Better understanding of the relationship between social engagement and cognitive decline opens the possibility for both early identification of those at risk of cognitive decline and development of prevention strategies using social engagement as a tool to improve cognitive function. Research in this area has begun using the in-home technologies described above as well as developing new data collection methods (Dodge et al., 2014; Petersen et al., 2014a). Several aspects of social engagement may be assessed passively. These include time out of the home (time with the “outside” world), amount of telephone use, frequency and duration of visitors to the home, and time on the Internet spent in certain activities (e.g., email, video chat). In the following, we highlight some of these preliminary investigations related to both identification and intervention of cognitive decline including evaluations of time spent out of house, telephone usage, use of Internet-based video chat, and the contribution of social engagement to risk of being placed in a long-term care (LTC) facility.
Time Out of Home
Spending time outside the home is a complex activity, requiring navigation, wayfinding, and physical capability (Wahl et al., 2013). Individuals with MCI have been shown to not only spend less overall time out of the home (Suzuki and Murase, 2010) but also do not travel as far from the home compared to healthy controls (Crowe et al., 2008; James et al., 2011; Shoval et al., 2011; Wettstein et al., 2015). These differences may be due to the cognitive demands involved in leaving the home. Additionally, leaving the home is important for maintaining quality of life, independence, and health in older adults (Gagliardi et al., 2010). Given that typical healthy older adults spend an average of about 20 h in their home per day (Kaye et al., 2011), the amount of time out of the home becomes particularly salient in evaluating reduced direct social engagement. Most of the techniques to assess time out-of-home to date depend on subjective self-report, for example, life space analysis (Crowe et al., 2008; James et al., 2011). However, such techniques tend to suffer from bias by recency effects, and cannot be maintained long-term.

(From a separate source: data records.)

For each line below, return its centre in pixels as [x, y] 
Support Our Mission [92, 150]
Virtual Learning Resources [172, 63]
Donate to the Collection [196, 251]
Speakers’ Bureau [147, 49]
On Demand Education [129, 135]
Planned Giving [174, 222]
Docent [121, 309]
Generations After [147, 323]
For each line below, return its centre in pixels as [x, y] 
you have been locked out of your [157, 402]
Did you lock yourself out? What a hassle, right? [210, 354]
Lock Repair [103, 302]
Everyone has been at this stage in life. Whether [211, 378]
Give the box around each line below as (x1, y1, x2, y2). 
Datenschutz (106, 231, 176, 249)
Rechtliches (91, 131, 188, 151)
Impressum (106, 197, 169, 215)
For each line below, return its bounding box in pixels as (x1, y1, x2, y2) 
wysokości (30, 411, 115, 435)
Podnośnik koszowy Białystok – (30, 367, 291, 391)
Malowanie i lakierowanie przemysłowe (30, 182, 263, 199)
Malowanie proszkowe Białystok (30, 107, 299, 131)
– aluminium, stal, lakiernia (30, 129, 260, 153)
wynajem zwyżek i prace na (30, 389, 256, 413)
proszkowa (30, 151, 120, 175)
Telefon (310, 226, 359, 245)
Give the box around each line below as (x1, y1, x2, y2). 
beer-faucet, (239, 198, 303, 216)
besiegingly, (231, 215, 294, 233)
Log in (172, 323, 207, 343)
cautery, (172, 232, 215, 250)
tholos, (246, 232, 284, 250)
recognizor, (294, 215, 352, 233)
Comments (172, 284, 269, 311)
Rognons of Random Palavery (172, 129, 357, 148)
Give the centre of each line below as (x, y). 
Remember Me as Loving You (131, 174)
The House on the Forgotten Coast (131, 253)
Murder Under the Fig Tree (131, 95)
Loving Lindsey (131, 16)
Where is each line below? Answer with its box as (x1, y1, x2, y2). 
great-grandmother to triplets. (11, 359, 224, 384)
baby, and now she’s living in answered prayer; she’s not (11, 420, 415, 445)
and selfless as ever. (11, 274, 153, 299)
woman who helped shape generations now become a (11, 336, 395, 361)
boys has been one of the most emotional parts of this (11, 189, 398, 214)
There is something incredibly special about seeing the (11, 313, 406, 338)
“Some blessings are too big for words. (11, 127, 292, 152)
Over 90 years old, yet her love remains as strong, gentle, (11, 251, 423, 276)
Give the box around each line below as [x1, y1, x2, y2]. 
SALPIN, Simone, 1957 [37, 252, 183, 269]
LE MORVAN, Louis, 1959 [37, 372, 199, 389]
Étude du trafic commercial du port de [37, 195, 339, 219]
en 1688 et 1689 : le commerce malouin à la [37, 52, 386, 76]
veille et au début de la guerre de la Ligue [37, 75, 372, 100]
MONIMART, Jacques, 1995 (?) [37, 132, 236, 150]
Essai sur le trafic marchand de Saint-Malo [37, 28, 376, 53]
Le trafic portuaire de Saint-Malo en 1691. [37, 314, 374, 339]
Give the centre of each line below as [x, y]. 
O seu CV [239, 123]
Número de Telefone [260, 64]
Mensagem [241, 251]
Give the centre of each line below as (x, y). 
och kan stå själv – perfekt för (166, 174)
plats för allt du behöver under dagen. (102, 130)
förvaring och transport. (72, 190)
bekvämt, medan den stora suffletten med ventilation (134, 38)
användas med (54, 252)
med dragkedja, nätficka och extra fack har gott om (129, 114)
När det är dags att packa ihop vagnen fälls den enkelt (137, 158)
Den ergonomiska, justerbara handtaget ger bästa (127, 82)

Recently, Global Positioning Systems (GPS) have been employed to assess not only total time spent outside the home but also locations visited and walking speed while out (Shoval et al., 2011; Wahl et al., 2013; Wettstein et al., 2015). However, much like accelerometers to assess walking speed, this approach does not work well for older adults, especially those with memory complaints, as it depends on the adult to remember to carry or wear the device. To mitigate these shortcomings, we developed a technique to assess time out-of-home unobtrusively and continuously. In this technique, time out of the home was identified using a logistic regression classifier that takes into account firing of sensors within specific home locations as well as at the exit door(s). This approach was both sensitive (0.939) and specific (0.975) in detecting time out-of-home across over 41,000 epochs of data collected from four subjects monitored for at least 30 days each in their own homes. The method has the advantage of not only detecting the total daily hours spent outside the home but also the time of day the participant was out of the home. By being able to track not only the duration of time spent outside the home each day but also the time of day participants were out of the home, general behavioral patterns of older people could be documented. We found on average that half of the participants were outside their homes at noon and 6:00 p.m., likely corresponding to lunch and dinner hours. Additionally, we were able to show that higher time out-of-home is associated with lower levels of loneliness, as measured using the UCLA Loneliness Scale (Russell et al., 1980), and with higher levels of self-reported physical activity, using the physical activity component of the Berkman Social Disengagement Index (Petersen et al., 2014a).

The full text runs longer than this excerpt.